Nothing exemplifies the neoliberal policy consensus that dominates U.S. politics quite like NAFTA. The trade pact germinated under Bush I and flowered under Clinton/Gore. Bush II tends it like a conscientious gardener; he is even trying to harvest its seeds and plant them in Central America, hybridized as CAFTA. (There goes my garden-metaphor quota for the month.)
Nativist NAFTA critics like Pat Buchanan and anti-corporate opponents like Ralph Nader operate outside the mainstream. Rebuked as apostates by the major parties, they prove the rule: As divided as they are over the war, environmental policy, and other issues, political elites believe on faith that global trade must be promoted by public policy. Hillary Rodham Clinton and George W. Bush may not agree on much, but they converge on this point. (On the war, HRC's major beef with GWB hinges on troop levels, but that's another story.)

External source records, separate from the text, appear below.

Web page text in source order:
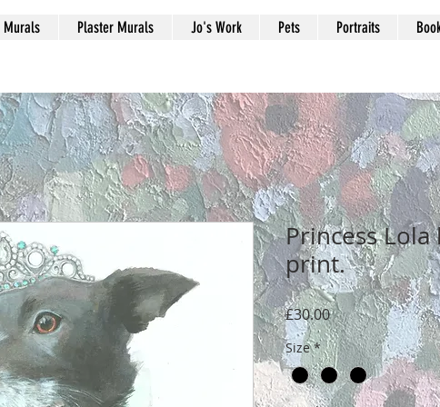
Murals Plaster Murals Jo's Work Pets Portraits
Princess
print.
£30.00मूल्य
Size *
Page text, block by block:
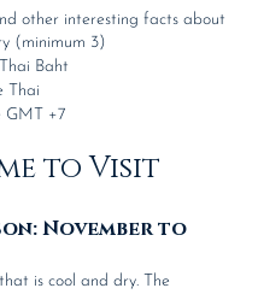
other interesting facts about
(minimum 3)
Baht
Thai
GMT +7
to Visit
November to
is cool and dry. The
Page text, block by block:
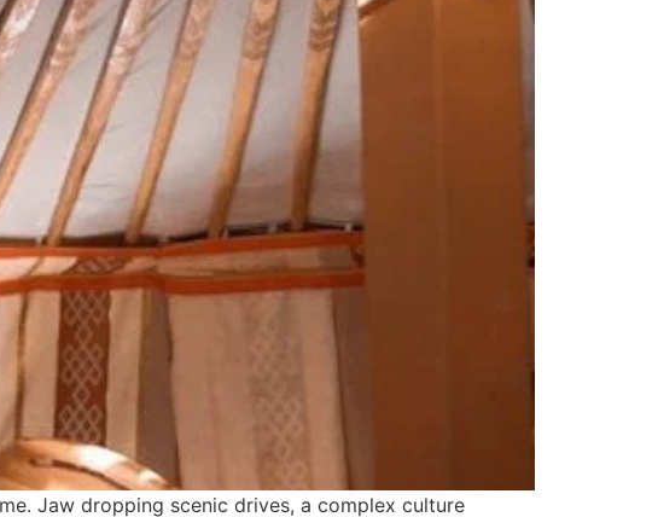
Jaw dropping scenic drives, a complex culture
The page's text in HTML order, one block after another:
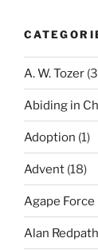
A. W. Tozer
Abiding in
Adoption (1)
Advent (18)
Agape Force
Alan Redpath
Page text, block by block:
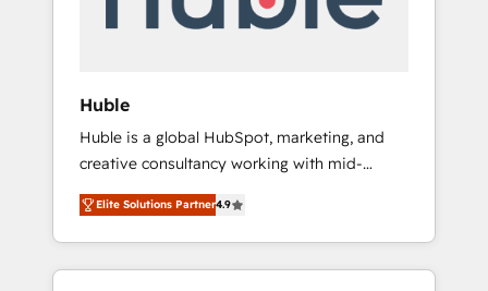
human at global scale. 🏆 HubSpot’s CEO
Huble
Huble is a global HubSpot, marketing, and
creative consultancy working with mid-
market and enterprise businesses. We go
beyond implementation, shaping the
strategy, processes, and teams that turn
HubSpot into a genuine growth engine.
Elite Solutions Partner4.9
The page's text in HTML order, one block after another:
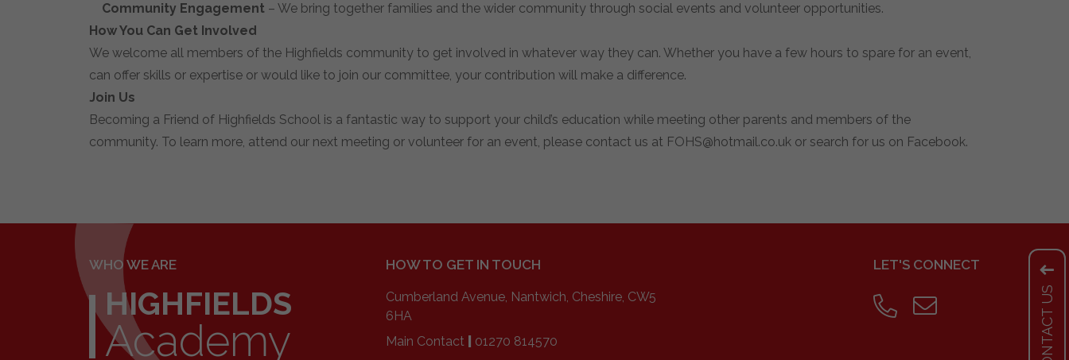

The heated debate in Congress over immigration, which gained new life last week when a bipartisan Senate deal collapsed, has touched very little on NAFTA -- just as the question of God's existence probably doesn't figure much in Vatican fights over papal succession.
But the two issues are intimately related, for NAFTA stipulates that capital and goods must flow freely across the U.S.-Mexico border, while leaving policy about labor -- i.e., people -- to the pleasure of the respective national governments.
Environmentalists could intervene in the immigration battle by altering the terms of debate. But so far, they've been silent.